> [What needs to be done]
From the entries below, copy each line in which the word "theo" occurs.

-- Given data follows --

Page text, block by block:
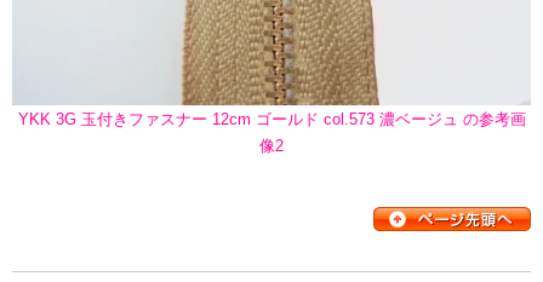
YKK 3G 玉付きファスナー 12cm ゴールド col.573 濃ベージュ の参考画
像2
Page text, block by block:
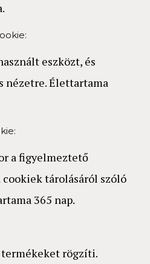
eszközt, és
nézetre. Élettartama
a figyelmeztető
cookiek tárolásáról szóló
365 nap.
rögzíti.
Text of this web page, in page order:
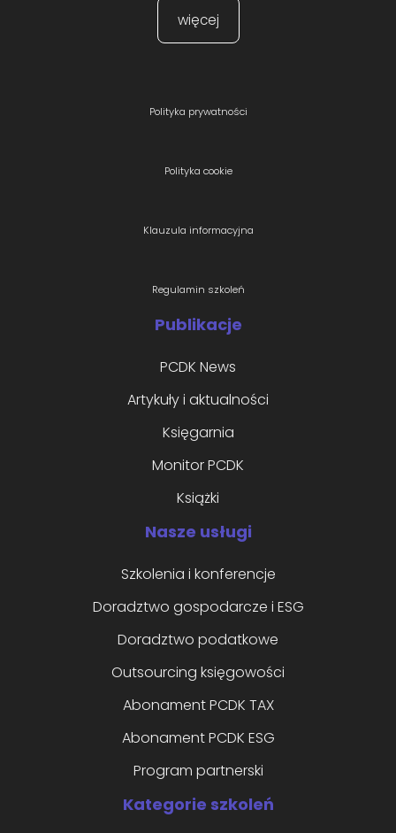
więcej
Polityka prywatności
Polityka cookie
Klauzula informacyjna
Regulamin szkoleń
Publikacje
PCDK News
Artykuły i aktualności
Księgarnia
Monitor PCDK
Książki
Nasze usługi
Szkolenia i konferencje
Doradztwo gospodarcze i ESG
Doradztwo podatkowe
Outsourcing księgowości
Abonament PCDK TAX
Abonament PCDK ESG
Program partnerski
Kategorie szkoleń
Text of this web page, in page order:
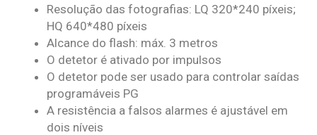
Resolução das fotografias: LQ 320*240 píxeis;
HQ 640*480 píxeis
Alcance do flash: máx. 3 metros
O detetor é ativado por impulsos
O detetor pode ser usado para controlar saídas
programáveis PG
A resistência a falsos alarmes é ajustável em
dois níveis
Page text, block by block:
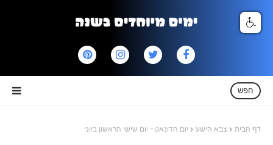
חפש
דף הבית צבא הישע יום הדונאט- יום שישי הראשון ביוני
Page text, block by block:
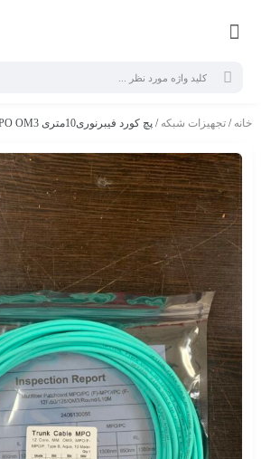
خانه / تجهیزات شبکه / پچ کورد فیبرنوری10متری MPO-MPO OM3
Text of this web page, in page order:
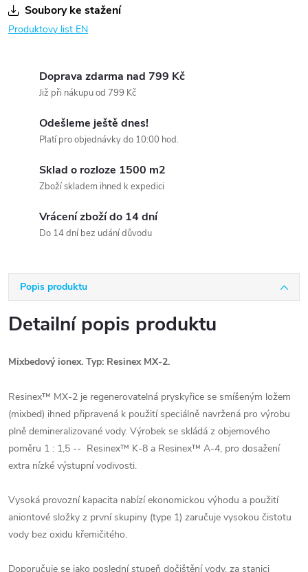
Soubory ke stažení
Produktovy list EN
Doprava zdarma nad 799 Kč
Již při nákupu od 799 Kč
Odešleme ještě dnes!
Platí pro objednávky do 10:00 hod.
Sklad o rozloze 1500 m2
Zboží skladem ihned k expedici
Vrácení zboží do 14 dní
Do 14 dní bez udání důvodu
Popis produktu
Detailní popis produktu
Mixbedový ionex. Typ: Resinex MX-2.
Resinex™ MX-2 je regenerovatelná pryskyřice se smíšeným ložem
(mixbed) ihned připravená k použití speciálně navržená pro výrobu
plně demineralizované vody. Výrobek se skládá z objemového
poměru 1 : 1,5 -- Resinex™ K-8 a Resinex™ A-4, pro dosažení
extra nízké výstupní vodivosti.
Vysoká provozní kapacita nabízí ekonomickou výhodu a použití
aniontové složky z první skupiny (type 1) zaručuje vysokou čistotu
vody bez oxidu křemičitého.
Doporučuje se jako poslední stupeň dočištění vody, za stanici
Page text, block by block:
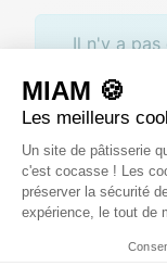
Il n'y a
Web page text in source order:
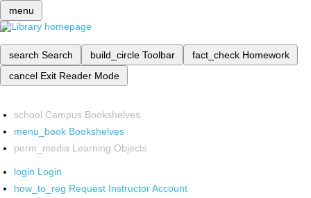
menu
search Search build_circle Toolbar fact_check Homework
cancel Exit Reader Mode
school Campus Bookshelves
menu_book Bookshelves
perm_media Learning Objects
login Login
how_to_reg Request Instructor Account
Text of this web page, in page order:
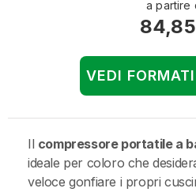
a partire
VEDI
Il compressore portatile a
ideale per coloro che
veloce gonfiare i propri
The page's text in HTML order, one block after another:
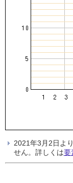
2021年3月2日よ
せん。詳しくは要
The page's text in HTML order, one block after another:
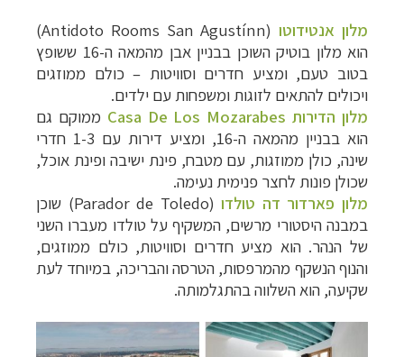
מלון אנטידוטו(
Antidoto Rooms San Agustínn
)
הוא מלון בוטיק השוכן בבניין אבן מהמאה ה-16 ששופץ
בטוב טעם, ומציע חדרים וסוויטות –כולם ממוזגים
ויכולים להתאים לזוגות ומשפחות עם ילדים.
מלון הדירות Casa De Los Mozarabes ממוקם גם
הוא בבניין מהמאה ה-16, ומציע דירות עם 1-3 חדרי
שינה, כולן ממוזגות, עם מטבח, פינת ישיבה ופינת אוכל,
שכולן פונות לחצר פנימית נעימה.
מלון פארדור דה טולדו(
Parador de Toledo) שוכן
במבנה היסטורי מרשים, המשקיף על טולדו מעברו השני
של הנהר. הוא מציע חדרים וסוויטות, כולם ממוזגים,
והנוף הנשקף מהמרפסות, הטרסה והבריכה, במיוחד לעת
שקיעה, הוא השלווה בהתגלמותה.
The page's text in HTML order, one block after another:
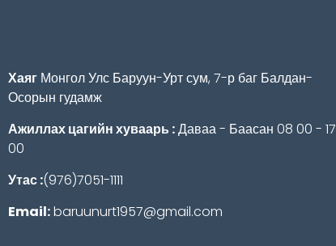
Хаяг Монгол Улс Баруун-Урт сум, 7-р баг Балдан-
Осорын гудамж
Ажиллах цагийн хуваарь :Даваа - Баасан 08 00 - 17
00
Утас :(976)7051-1111
Email:baruunurt1957@gmail.com
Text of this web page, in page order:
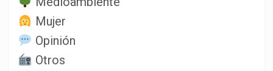
Mujer
Opinión
Otros
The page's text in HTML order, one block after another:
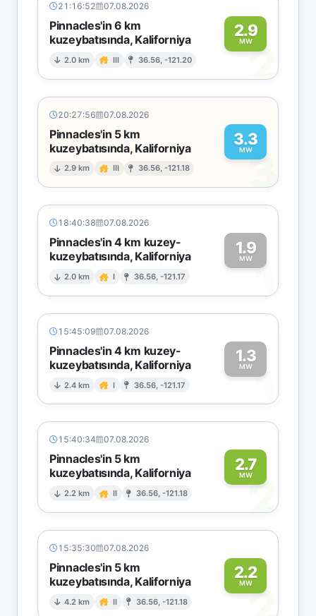
21:16:52 07.08.2026
Pinnacles'in 6 km
kuzeybatısında, Kaliforniya
2.0 km III 36.56, -121.20
2.9
MW
2
20:27:56 07.08.2026
Pinnacles'in 5 km
kuzeybatısında, Kaliforniya
2.9 km III 36.56, -121.18
3.3
MW
3
18:40:38 07.08.2026
Pinnacles'in 4 km kuzey-
kuzeybatısında, Kaliforniya
2.0 km I 36.56, -121.17
1.9
MW1
15:45:09 07.08.2026
Pinnacles'in 4 km kuzey-
kuzeybatısında, Kaliforniya
2.4 km I 36.56, -121.17
1.3
MW1
15:40:34 07.08.2026
Pinnacles'in 5 km
kuzeybatısında, Kaliforniya
2.2 km II 36.56, -121.18
2.7
MW2
15:35:30 07.08.2026
Pinnacles'in 5 km
kuzeybatısında, Kaliforniya
4.2 km II 36.56, -121.18
2.2
MW
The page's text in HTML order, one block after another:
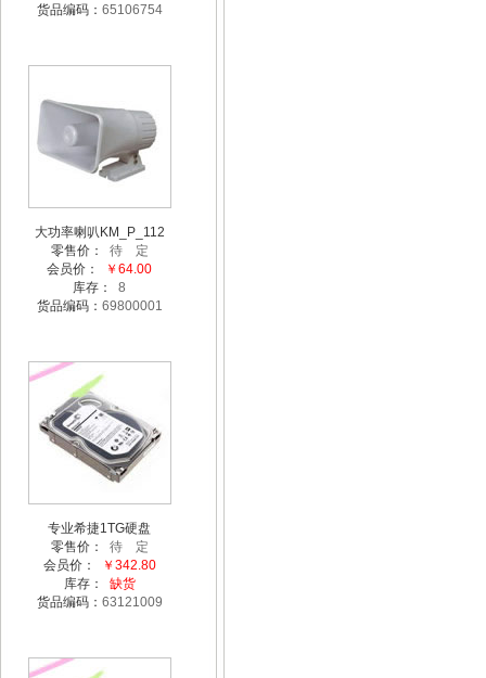
货品编码： 65106754
大功率喇叭KM_P_112
零售价： 待 定
会员价：
￥64.00
库存：8
货品编码： 69800001
专业希捷1TG硬盘
零售价： 待 定
会员价：
￥342.80
库存： 缺货
货品编码： 63121009
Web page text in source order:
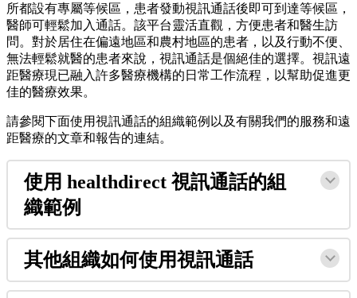
所都設有專屬等候區 ， 患者發動視訊通話後即可到 達等候區 ，
醫師可輕鬆加 入通話。 該平台靈活直觀 ， 方便患者和醫生訪
問 。 對於居住在偏遠地區和農村地區的患者 ， 以 及行動不便
無法輕鬆就醫的患者來說 ， 視訊通話是個絕佳的選擇。 視訊遠
距醫療現已融 入許多醫療機構的 日 常工作流程 ， 以幫助促進更
佳的醫療效果。
請參閱下面使用視訊通話的組織範例 以 及有關我們的服務和遠
距醫療的文章和報告的連結。
使用 healthdirect 視訊通話的組
織範例
其他組織如何使用視訊通話
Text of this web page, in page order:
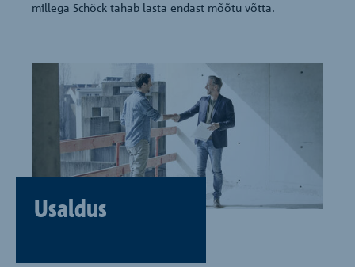
millega Schöck tahab lasta endast mõõtu võtta.
Usaldus
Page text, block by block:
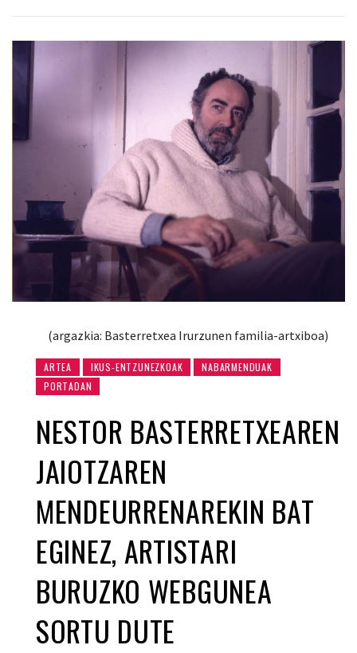
(argazkia: Basterretxea Irurzunen familia-artxiboa)
ARTEA IKUS-ENTZUNEZKOAK
NABARMENDUAK
PORTADAN
NESTOR BASTERRETXEAREN
JAIOTZAREN
MENDEURRENAREKIN BAT
EGINEZ, ARTISTARI
BURUZKO WEBGUNEA
SORTU DUTE
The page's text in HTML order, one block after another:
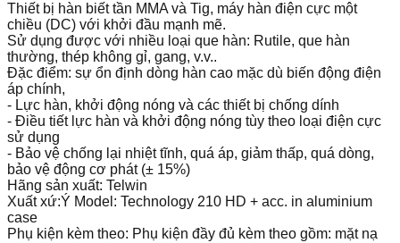
Thiết bị hàn biết tần MMA và Tig, máy hàn điện cực một
chiều (DC) với khởi đầu mạnh mẽ.
Sử dụng được với nhiều loại que hàn: Rutile, que hàn
thường, thép không gỉ, gang, v.v..
Đặc điểm: sự ổn định dòng hàn cao mặc dù biến động điện
áp chính,
- Lực hàn, khởi động nóng và các thiết bị chống dính
- Điều tiết lực hàn và khởi động nóng tùy theo loại điện cực
sử dụng
- Bảo vệ chống lại nhiệt tĩnh, quá áp, giảm thấp, quá dòng,
bảo vệ động cơ phát (± 15%)
Hãng sản xuất: Telwin
Xuất xứ:Ý Model: Technology 210 HD + acc. in aluminium
case
Phụ kiện kèm theo: Phụ kiện đầy đủ kèm theo gồm: mặt nạ
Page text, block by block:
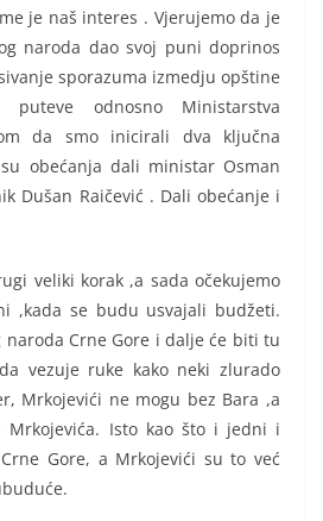
je naš interes . Vjerujemo da je
naroda dao svoj puni doprinos
sporazuma izmedju opštine
odnosno Ministarstva
da smo inicirali dva ključna
obećanja dali ministar Osman
Dušan Raičević . Dali obećanje i
veliki korak ,a sada očekujemo
,kada se budu usvajali budžeti.
naroda Crne Gore i dalje će biti tu
vezuje ruke kako neki zlurado
Mrkojevići ne mogu bez Bara ,a
Mrkojevića. Isto kao što i jedni i
Gore, a Mrkojevići su to već
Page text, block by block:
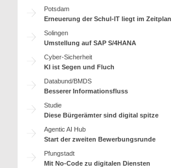
Potsdam
Erneuerung der Schul-IT liegt im Zeitplan
Solingen
Umstellung auf SAP S/4HANA
Cyber-Sicherheit
KI ist Segen und Fluch
Databund/BMDS
Besserer Informationsfluss
Studie
Diese Bürgerämter sind digital spitze
Agentic AI Hub
Start der zweiten Bewerbungsrunde
Pfungstadt
Mit No-Code zu digitalen Diensten
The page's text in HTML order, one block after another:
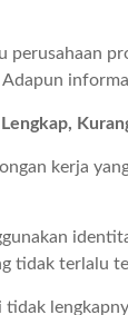
perusahaan
Adapun
kerja
tidak terlalu
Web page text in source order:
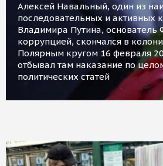
Алексей Навальный, один из
последовательных и активных
Владимира Путина,
коррупцией, скончался в
Полярным кругом 16 февраля
отбывал там наказание по
политических статей
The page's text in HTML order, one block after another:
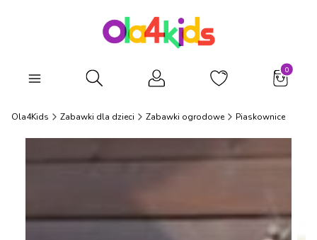
Otwórz wyszukiwarkę
Ola4Kids Zabawki dla dzieci Zabawki ogrodowe Piaskownice
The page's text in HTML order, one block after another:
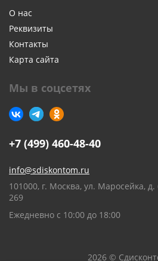
О нас
Реквизиты
Контакты
Карта сайта
Мы в соцсетях
+7 (499) 460-48-40
info@sdiskontom.ru
101000, г. Москва, ул. Маросейка,
269
Ежедневно с 10:00 до 18:00
2026 ©
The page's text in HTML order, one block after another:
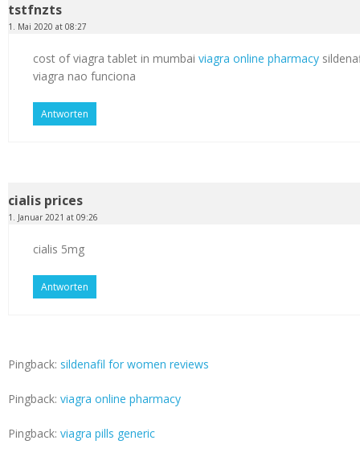
tstfnzts
1. Mai 2020 at 08:27
cost of viagra tablet in mumbai viagra online pharmacy
viagra nao funciona
Antworten
cialis prices
1. Januar 2021 at 09:26
cialis 5mg
Antworten
Pingback: sildenafil for women reviews
Pingback: viagra online pharmacy
Pingback: viagra pills generic
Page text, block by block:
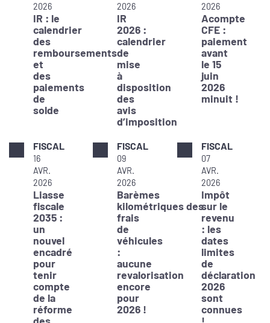
2026
IR : le
calendrier
des
remboursements
et
des
paiements
de
solde
2026
IR
2026 :
calendrier
de
mise
à
disposition
des
avis
d’imposition
2026
Acompte
CFE :
paiement
avant
le 15
juin
2026
minuit !
FISCAL
16
AVR.
2026
Liasse
fiscale
2035 :
un
nouvel
encadré
pour
tenir
compte
de la
réforme
FISCAL
09
AVR.
2026
Barèmes
kilométriques des
frais
de
véhicules
:
aucune
revalorisation
encore
pour
2026 !
FISCAL
07
AVR.
2026
Impôt
sur le
revenu
: les
dates
limites
de
déclaration
2026
sont
connues
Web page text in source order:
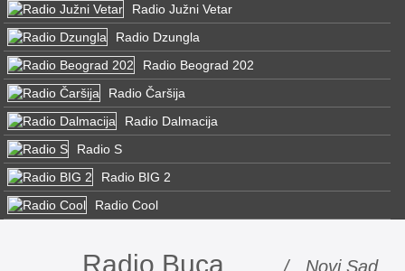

-- Given data concluded --

> [Exercise response]
- Điều tiết lực hàn và khởi động nóng tùy theo loại điện cực
Phụ kiện kèm theo: Phụ kiện đầy đủ kèm theo gồm: mặt nạ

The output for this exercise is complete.